New Delhi, November 1
In a new development on the Ninth Schedule issue, the Centre today conceded in the Supreme Court that there was no blanket bar on the judiciary to test the validity of a law placed in the Ninth Schedule, including the controversial Tamil Nadu Reservation Act raising the quota limit in the state to 69 per cent.

Solicitor-General G E Vahanvait, who was constantly grilled by a nine-judge Bench on various aspects of placing of controversial laws in the Ninth Schedule of the Constitution by Parliament, submitted that the Centre’s stand was not that there was a complete bar on judicial review, including the Tamil Nadu Reservation Act, provided certain conditions were fulfilled.

The admission came from the Solicitor-General after he was bombarded with questions by the judges in the Bench, headed by Mr Chief Justice Y K Sabharwal, seeking to know the clear stand of the Union Government on various aspects of the use of Article 31(B) to follow the Ninth Schedule route by it in respect of laws passed by states with an aim to preventing judiciary from examining them.

The Tamil Nadu Reservation Act, 1993, raising the quota limit to 69 from 50 per cent fixed by the apex court in Mandal Commission case, was the focus of the Bench to cite an example of the use of Article 31(B), to question Parliament’s power to follow the Ninth Schedule route to protect them from judicial test.

The Bench said if the Union Government stand was accepted it would “amount to a fraud on the Constitution”.

But Solicitor-General said, “The Acts placed in Ninth Schedule can be reviewed on touchstone of whether they destroy the essential feature of the Constitution”. But for that mere infringement of fundamental rights was not sufficient by the law in question as the correct test has to be whether it violated that part of fundamental right chapter, which formed the basic structure of the Constitution.

Besides, the Act in question has to be amended by a two-third majority by Parliament, the cause for which it has been invalidated by the court has to be removed and the fact situation vis-à-vis its impact on society has to be taken into account, he argued.
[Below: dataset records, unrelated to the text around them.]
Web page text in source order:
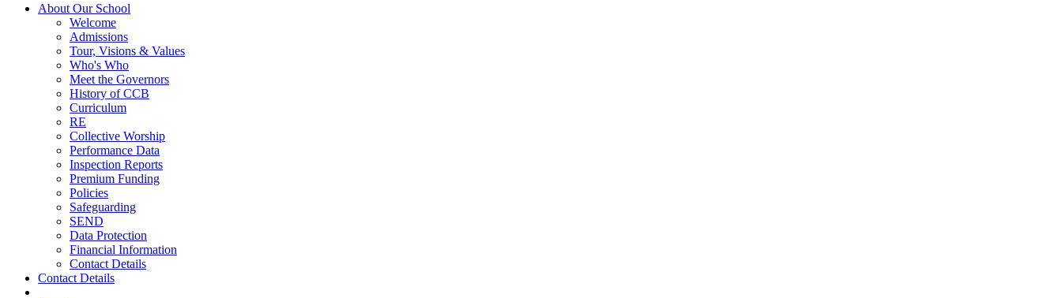
About Our School
Welcome
Admissions
Tour, Visions & Values
Who's Who
Meet the Governors
History of CCB
Curriculum
RE
Collective Worship
Performance Data
Inspection Reports
Premium Funding
Policies
Safeguarding
SEND
Data Protection
Financial Information
Contact Details
Contact Details
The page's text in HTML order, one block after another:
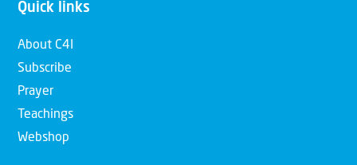
Quick links
About C4I
Subscribe
Prayer
Teachings
Webshop
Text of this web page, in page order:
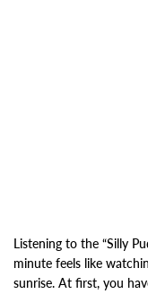
Listening to the “Silly
minute feels like
sunrise. At first, you
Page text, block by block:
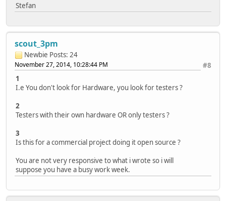
Stefan
scout_3pm
Newbie Posts: 24
#8
November 27, 2014, 10:28:44 PM
1
I.e You don't look for Hardware, you look for testers ?
2
Testers with their own hardware OR only testers ?
3
Is this for a commercial project doing it open source ?
You are not very responsive to what i wrote so i will
suppose you have a busy work week.
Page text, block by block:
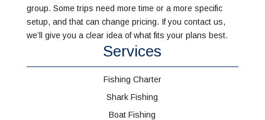
group. Some trips need more time or a more specific
setup, and that can change pricing. If you contact us,
we’ll give you a clear idea of what fits your plans best.
Services
Fishing Charter
Shark Fishing
Boat Fishing
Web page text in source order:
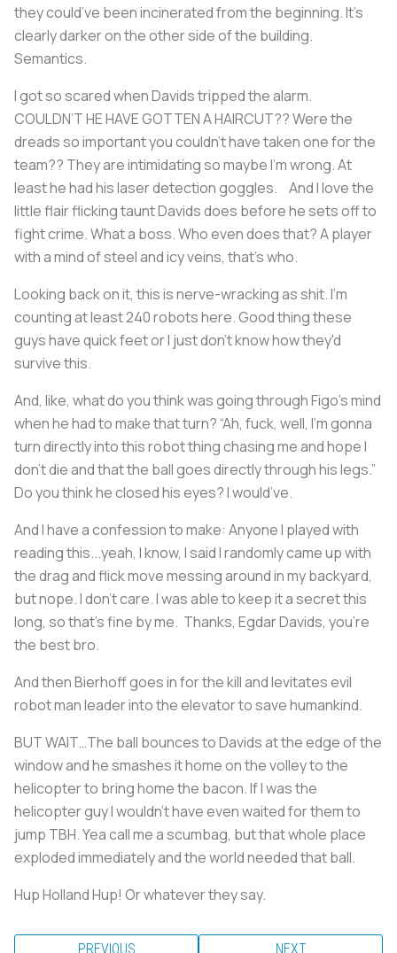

But the court expressed surprise how the government stand was tenable in the face of use of Article 31(B) route to place a law in Ninth Schedule and asked whether the Tamil Nadu law did not violate the principle of equality in Article 16(1).

The stand of the Centre was quite in contrast of the Tamil Nadu Government, which has said that once a law placed in Ninth Schedule, it was not open to judicial scrutiny. State Chief Minister M Karunanidhi had even written letters to Chief Ministers of other states seeking their support to his government stand. He had justified hike of quota limit on the ground that total OBC, SC and ST population in the state was nearly 88 per cent.

The court asked whether bar on judicial scrutiny of the reservation law would not result in extending the quota limit to “90 per cent or 100 per cent”.